We always had bikes to ride, but most of the time Jimmy and I would just take off walking. Sometimes we went east to the “Big A,” the large new discount store about a mile down the highway, and he would tramp along beside me on his flat feet. I liked to go there because they had a wide selection of record albums that I couldn’t afford, but it was fun to look and make plans to save up for a new Beatle album. Other times we’d cross over the Santa Ana Freeway via the Shoemaker bridge and scout for pollywogs and frogs in the drainage ditches that ran alongside the interstate. But most of the time we would go the other direction, past the outdoor Harvester’s Market to Front Street, poking our way along the railroad tracks as we went in search of coins, bottles and other valuable litter.  Sometimes we’d stop in at the Salvation Army store, that I always imagined smelled like dead people’s homes, and I’d browse through all the old books and records looking for anything about the war. Then we’d go to the library.

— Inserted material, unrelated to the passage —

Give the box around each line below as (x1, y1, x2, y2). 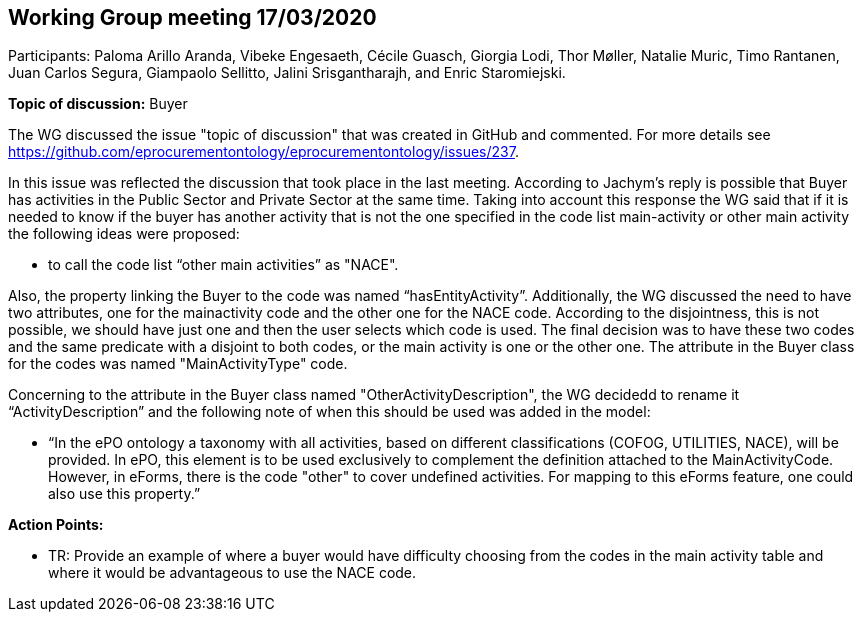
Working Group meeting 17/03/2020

It was a small library with a roof that leaked in the winter, and the books were arranged according to the Dewey Decimal system. Each time I would start on the same side at section  100, where the books about Philosophy and Religion were kept, and slowly make my way down each row, noting all of the books that I wanted to read one day.  I didn’t choose just any old book – over the years I had developed my own system of judging a book not just by its cover. My system involved many criteria, beginning with a cursory examination of the typography and layout of the book, but mostly the book had to be interesting and reflect a commanding knowledge of the subject matter by the author; I could usually tell that in the first few pages. I hated to see one of my books checked out though, because sometimes they never came back.  I’d take each book down from the shelf, and page through it, and sometimes try to read a few pages or a chapter. I remember one book in particular – a book about Philosophy with a red leather binding. It was written by a professor in England, and I remember it so vividly because it was one of the books that got checked out and never returned. Each chapter was about a different branch of Philosophy. The first chapter was titled Epistemology, and the first time I read it I didn’t know what it meant.  The writer explained that it was the theory of knowledge, and he outlined the subject and then proceeded to tell what each of the great philosophers had to say about the subject. There were other chapters on Ethics, Empiricism, Naturalism and many other philosophical  subjects that I could have used in my life. But one day it was gone, and I can’t recall the author’s name.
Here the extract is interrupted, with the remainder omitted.